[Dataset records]
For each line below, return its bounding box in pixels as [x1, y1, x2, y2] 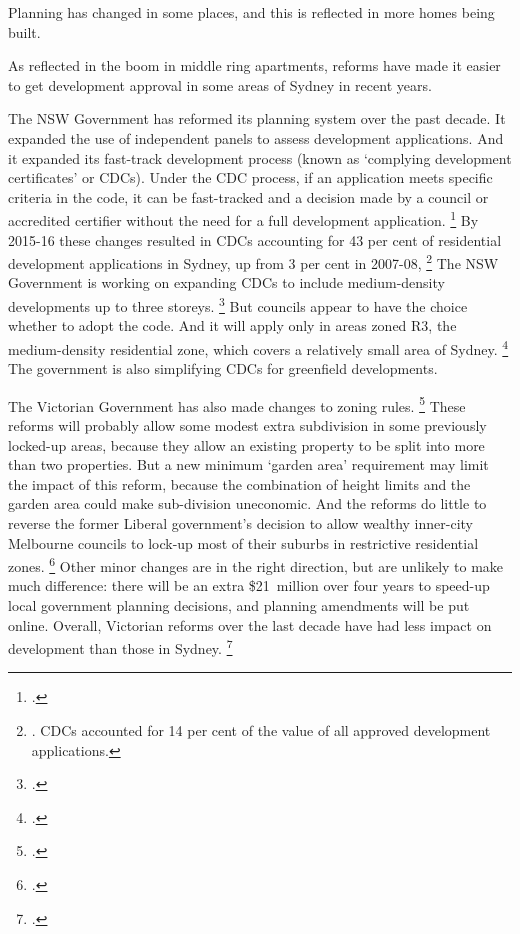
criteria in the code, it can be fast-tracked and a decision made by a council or [8, 186, 489, 207]
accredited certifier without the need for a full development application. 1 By [8, 207, 479, 230]
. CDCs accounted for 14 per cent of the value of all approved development [31, 720, 491, 740]
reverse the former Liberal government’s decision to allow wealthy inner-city [8, 512, 473, 533]
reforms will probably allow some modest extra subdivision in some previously [8, 414, 487, 435]
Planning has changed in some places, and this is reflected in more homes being [8, 2, 495, 22]
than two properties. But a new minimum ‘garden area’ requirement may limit [8, 454, 489, 475]
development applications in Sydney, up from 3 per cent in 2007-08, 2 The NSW [8, 250, 499, 273]

▶ **Description of the task**
The answer is the line with "reverse the former" plus every line after it, printed exactly as they appear above.

▶ **Exercise output**
reverse the former Liberal government’s decision to allow wealthy inner-city [8, 512, 473, 533]
reforms will probably allow some modest extra subdivision in some previously [8, 414, 487, 435]
Planning has changed in some places, and this is reflected in more homes being [8, 2, 495, 22]
than two properties. But a new minimum ‘garden area’ requirement may limit [8, 454, 489, 475]
development applications in Sydney, up from 3 per cent in 2007-08, 2 The NSW [8, 250, 499, 273]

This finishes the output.